2. Risiko audit yang bisa diterima. Mira menentukan risiko audit yang dapat diterima
adalah tinggi karena perusahaan dalam kondisi keuangan yang bagus, stabilitas
keuangan yang tinggi, dan pengguna laporan keuangan hanya sedikit.
3. Risiko bawaan. Mira menentukan bahwa tingkatan risiko yang tak terhindarkan adalah
medium untuk keberadaan dan pisah batas karena hal-hal yang perlu diperhatikan
mengenai pengakuan pendapatan dalam PSA 70. Mira juga menentukan risiko yang tak
terhindarkan adalah medium untuk nilai realisasi. Pada tahun-tahun sebelumnya, klien
membuat penyesuaian audit atas cadangan piutang tak tertagih karena terbukti kurang
saji.risiko bawaan untuk tujuan lain ditetapkan rendah.
4. Risiko pengendalian.

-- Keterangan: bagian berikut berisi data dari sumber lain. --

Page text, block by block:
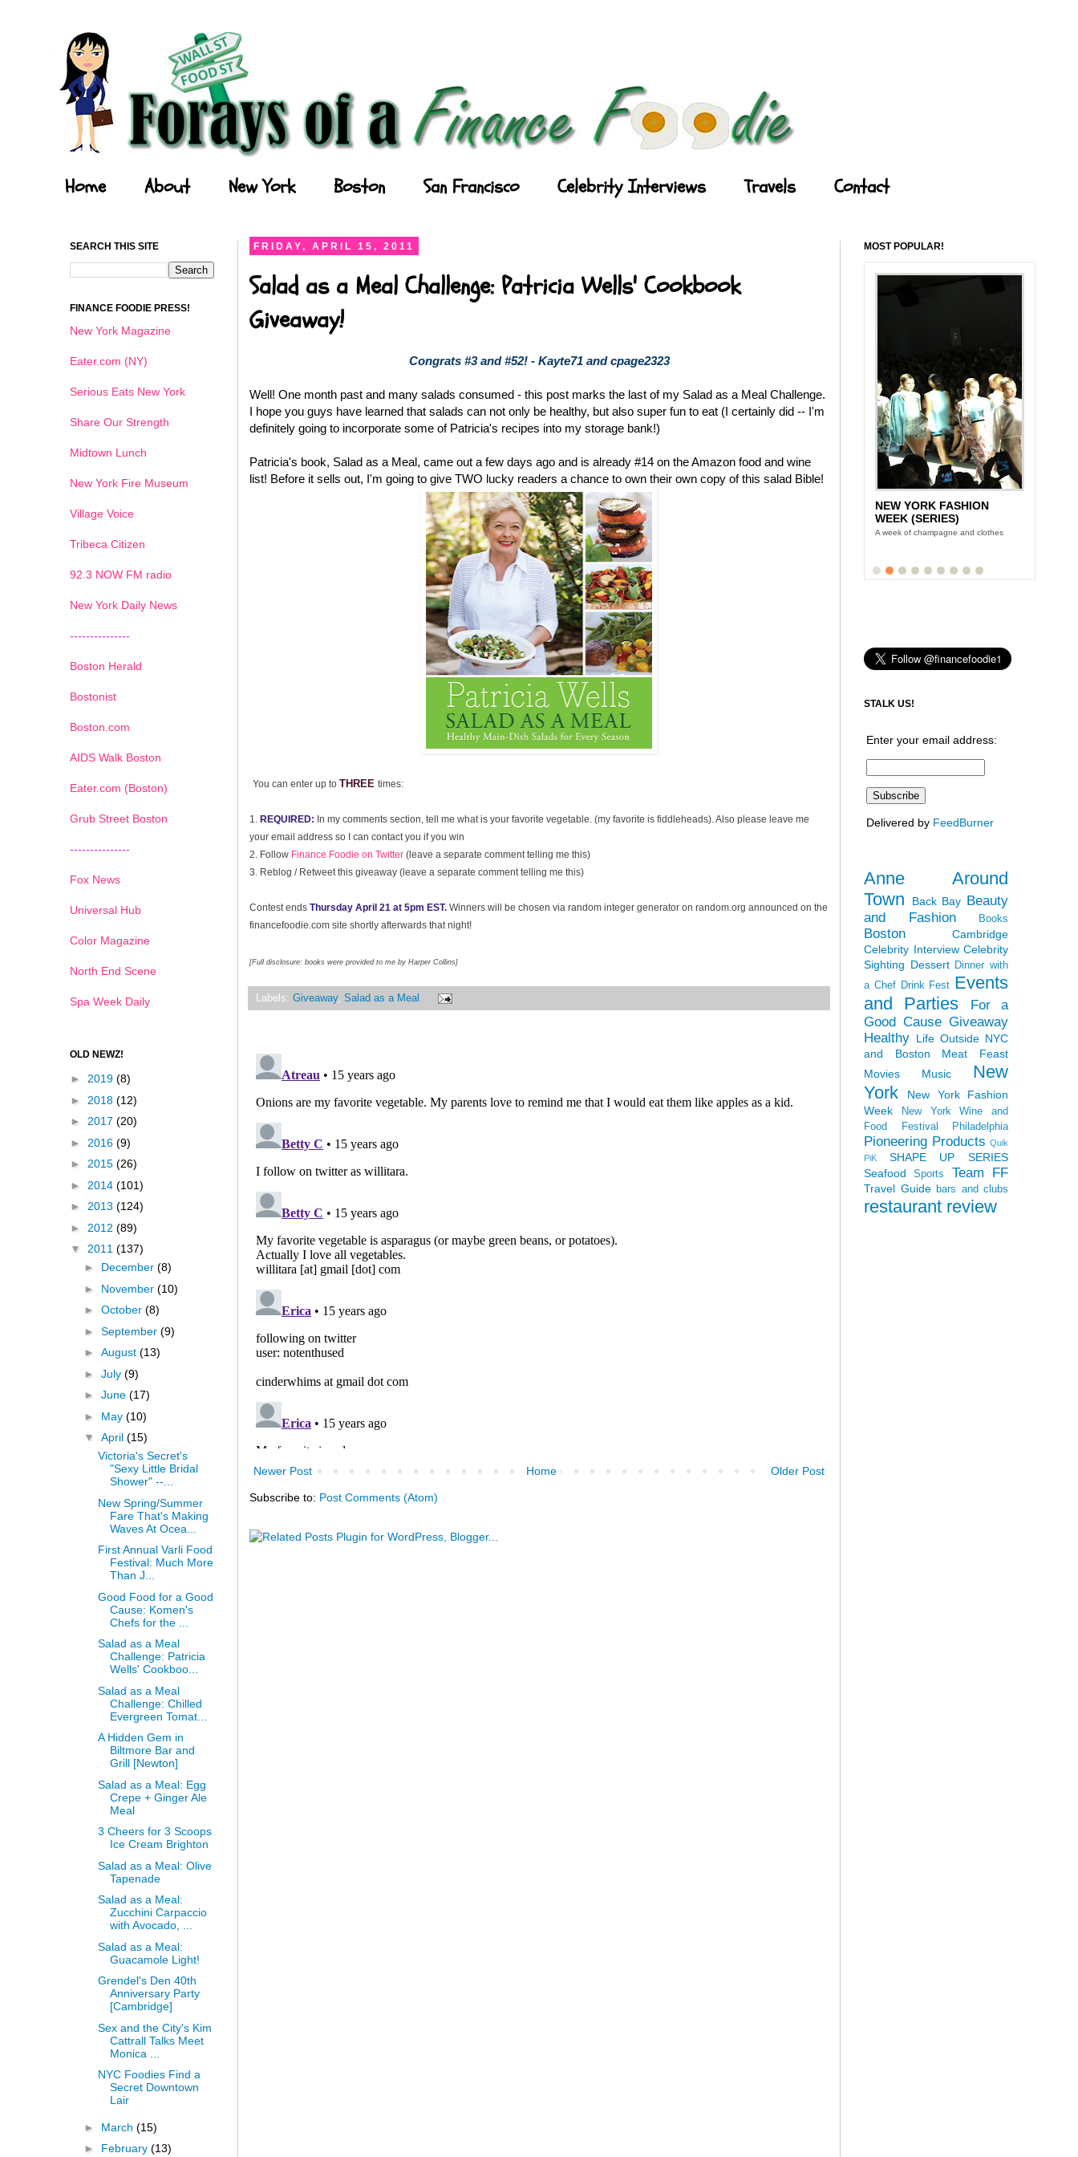
Home About New York Boston San Francisco Celebrity Interviews Travels Contact
FRIDAY, APRIL 15, 2011
Salad as a Meal Challenge: Patricia Wells' Cookbook
Giveaway!
Congrats #3 and #52! - Kayte71 and cpage2323
Well! One month past and many salads consumed - this post marks the last of my Salad as a Meal Challenge.
I hope you guys have learned that salads can not only be healthy, but also super fun to eat (I certainly did -- I'm
definitely going to incorporate some of Patricia's recipes into my storage bank!)
Patricia's book, Salad as a Meal, came out a few days ago and is already #14 on the Amazon food and wine
list! Before it sells out, I'm going to give TWO lucky readers a chance to own their own copy of this salad Bible!
You can enter up to THREE times:
1. REQUIRED: In my comments section, tell me what is your favorite vegetable. (my favorite is fiddleheads). Also please leave me
your email address so I can contact you if you win
2. Follow Finance Foodie on Twitter (leave a separate comment telling me this)
3. Reblog / Retweet this giveaway (leave a separate comment telling me this)
Contest ends Thursday April 21 at 5pm EST. Winners will be chosen via random integer generator on random.org announced on the
financefoodie.com site shortly afterwards that night!
[Full disclosure: books were provided to me by Harper Collins]
Labels: Giveaway, Salad as a Meal
Newer Post Older Post
Home
Subscribe to: Post Comments (Atom)
SEARCH THIS SITE
FINANCE FOODIE PRESS!
New York Magazine
Eater.com (NY)
Serious Eats New York
Share Our Strength
Midtown Lunch
New York Fire Museum
Village Voice
Tribeca Citizen
92.3 NOW FM radio
New York Daily News
---------------
Boston Herald
Bostonist
Boston.com
AIDS Walk Boston
Eater.com (Boston)
Grub Street Boston
---------------
Fox News
Universal Hub
Color Magazine
North End Scene
Spa Week Daily
OLD NEWZ!
► 2019 (8)
► 2018 (12)
► 2017 (20)
► 2016 (9)
► 2015 (26)
► 2014 (101)
► 2013 (124)
► 2012 (89)
▼ 2011 (137)
► December (8)
► November (10)
► October (8)
► September (9)
► August (13)
► July (9)
► June (17)
► May (10)
▼ April (15)
Victoria's Secret's
"Sexy Little Bridal
Shower" --...
New Spring/Summer
Fare That's Making
Waves At Ocea...
First Annual Varli Food
Festival: Much More
Than J...
Good Food for a Good
Cause: Komen's
Chefs for the ...
Salad as a Meal
Challenge: Patricia
Wells' Cookboo...
Salad as a Meal
Challenge: Chilled
Evergreen Tomat...
A Hidden Gem in
Biltmore Bar and
Grill [Newton]
Salad as a Meal: Egg
Crepe + Ginger Ale
Meal
3 Cheers for 3 Scoops
Ice Cream Brighton
Salad as a Meal: Olive
Tapenade
Salad as a Meal:
Zucchini Carpaccio
with Avocado, ...
Salad as a Meal:
Guacamole Light!
Grendel's Den 40th
Anniversary Party
[Cambridge]
Sex and the City's Kim
Cattrall Talks Meet
Monica ...
NYC Foodies Find a
Secret Downtown
Lair
► March (15)
► February (13)
MOST POPULAR!
NEW YORK FASHION
WEEK (SERIES)
A week of champagne and clothes
1 2 3 4 5 6
STALK US!
Enter your email address:
Delivered by FeedBurner
Anne Around
Town
Back Bay Beauty
and Fashion
Books
Boston
Cambridge
Celebrity Interview Celebrity
Sighting Dessert Dinner with
a Chef Drink Fest Events
and Parties
For a
Good Cause Giveaway
Healthy Life Outside NYC
and Boston
Meat Feast
Movies
Music
New
York
New York Fashion
Week
New York Wine and
Food Festival
Philadelphia
Pioneering Products Quik
PiK
SHAPE UP SERIES
Seafood
Sports Team FF
Travel Guide bars and clubs
restaurant review
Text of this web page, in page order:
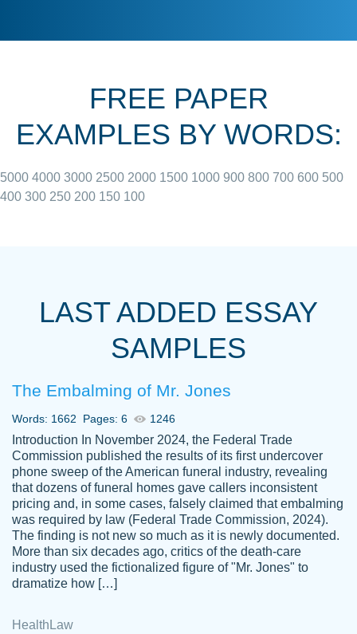
June 27, 2022
always resolved them in a professional
with 4 kids and 2 full-time jobs I could not
Thank you
Dec 5th, 2021
Anonymous
Papersowl is amazing. The writer
completed my essay ahead of time and did
an amazing job. I highly recommend using
Papersowl if you need an essay done
FREE PAPER
EXAMPLES BY WORDS:
5000 4000 3000 2500 2000 1500 1000 900 800 700 600 500
400 300 250 200 150 100
LAST ADDED ESSAY
SAMPLES
The Embalming of Mr. Jones
Words: 1662 Pages: 6 1246
Introduction In November 2024, the Federal Trade
Commission published the results of its first undercover
phone sweep of the American funeral industry, revealing
that dozens of funeral homes gave callers inconsistent
pricing and, in some cases, falsely claimed that embalming
was required by law (Federal Trade Commission, 2024).
The finding is not new so much as it is newly documented.
More than six decades ago, critics of the death-care
industry used the fictionalized figure of "Mr. Jones" to
dramatize how […]
Health Law
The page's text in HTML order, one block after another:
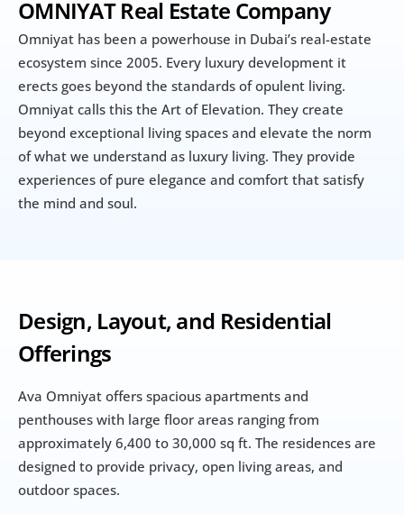
OMNIYAT Real Estate Company
Omniyat has been a powerhouse in Dubai’s real-estate
ecosystem since 2005. Every luxury development it
erects goes beyond the standards of opulent living.
Omniyat calls this the Art of Elevation. They create
beyond exceptional living spaces and elevate the norm
of what we understand as luxury living. They provide
experiences of pure elegance and comfort that satisfy
the mind and soul.
Design, Layout, and Residential
Offerings
Ava Omniyat offers spacious apartments and
penthouses with large floor areas ranging from
approximately 6,400 to 30,000 sq ft. The residences are
designed to provide privacy, open living areas, and
outdoor spaces.

Penentuan risiko ppengendalian untuk setiap tujuan audit adalah
sama denga Figur 13-6 (Jilid 1). (Perlu diingat bahwa hasil uji pengendalian dan
pengujian substantif atas transaksi pada Bab 13 adalah konsisten dengan penentuan
risiko pengendalian awal yang ditetapkan auditor, kecuali pada akurasi dan nilai
realisasi penjualan).
5. Pengujian substantif atas hasil transaksi. Hasil pengujian ini juga diambil dari Figur 13-
6. (Perlu diingat Bab 13 bahwa seluruh hasil diterima kecuali tujuan akurasi dan pisah
batas untuk penjualan).
6. Prosedur analitis. Lihat Tabel 14-2 dan 14-3.
7. Risiko deteksi terencana dan bukti audit terencana. Dua baris ini ditujukan untuk setiap
tujuan berdasarkan kesimpulan dan baris lainnya.